» Exercise aim
Give the data below again exactly, and drop each picture from it.

» Record excerpts
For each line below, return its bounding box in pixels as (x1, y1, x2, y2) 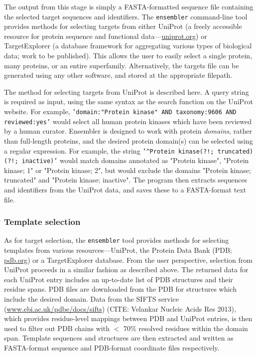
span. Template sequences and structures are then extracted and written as (4, 333, 234, 343)
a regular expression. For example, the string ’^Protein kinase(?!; (4, 145, 214, 156)
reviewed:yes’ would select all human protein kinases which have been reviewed (4, 116, 252, 126)
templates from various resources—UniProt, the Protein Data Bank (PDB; (4, 245, 232, 255)
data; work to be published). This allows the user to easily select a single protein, (4, 50, 253, 61)
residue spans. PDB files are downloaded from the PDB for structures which (4, 284, 237, 294)
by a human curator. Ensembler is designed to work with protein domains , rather (4, 126, 252, 136)
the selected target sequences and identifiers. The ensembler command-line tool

» Task response
For each line below, return its bounding box in pixels as (x1, y1, x2, y2) 
span. Template sequences and structures are then extracted and written as (4, 333, 234, 343)
a regular expression. For example, the string ’^Protein kinase(?!; (4, 145, 214, 156)
reviewed:yes’ would select all human protein kinases which have been reviewed (4, 116, 252, 126)
templates from various resources—UniProt, the Protein Data Bank (PDB; (4, 245, 232, 255)
data; work to be published). This allows the user to easily select a single protein, (4, 50, 253, 61)
residue spans. PDB files are downloaded from the PDB for structures which (4, 284, 237, 294)
by a human curator. Ensembler is designed to work with protein domains , rather (4, 126, 252, 136)
the selected target sequences and identifiers. The ensembler command-line tool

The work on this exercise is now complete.